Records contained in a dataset
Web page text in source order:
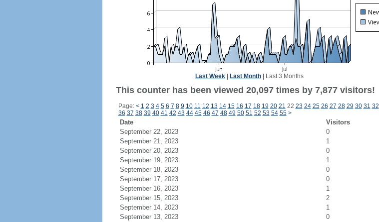
Last Week Last Month Last 3 Months
This counter has been viewed 20,097 times by 7,877 visitors!
Page: < 1 2 3 4 5 6 7 8 9 10 11 12 13 14 15 16 17 18 19 20 21 22 23 24 25 26 27 28 29 30 31 32
36 37 38 39 40 41 42 43 44 45 46 47 48 49 50 51 52 53 54 55 >
Date Visitors
September 22, 2023
0
September 21, 2023
1
September 20, 2023
0
September 19, 2023
1
September 18, 2023
0
September 17, 2023
0
September 16, 2023
1
September 15, 2023
2
September 14, 2023
1
September 13, 2023
0
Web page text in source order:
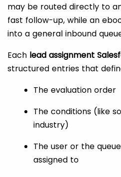
may be routed directly to
fast follow-up, while an
into a general inbound
Each lead assignment
structured entries that
The evaluation order
The conditions (like
industry)
The user or the
assigned to

WHAT THE TASK REQUIRES> Reproduce each line of the records in which the word "September" appears.

ANSWER TO THE PROBLEM>
September 22, 2023
September 21, 2023
September 20, 2023
September 19, 2023
September 18, 2023
September 17, 2023
September 16, 2023
September 15, 2023
September 14, 2023
September 13, 2023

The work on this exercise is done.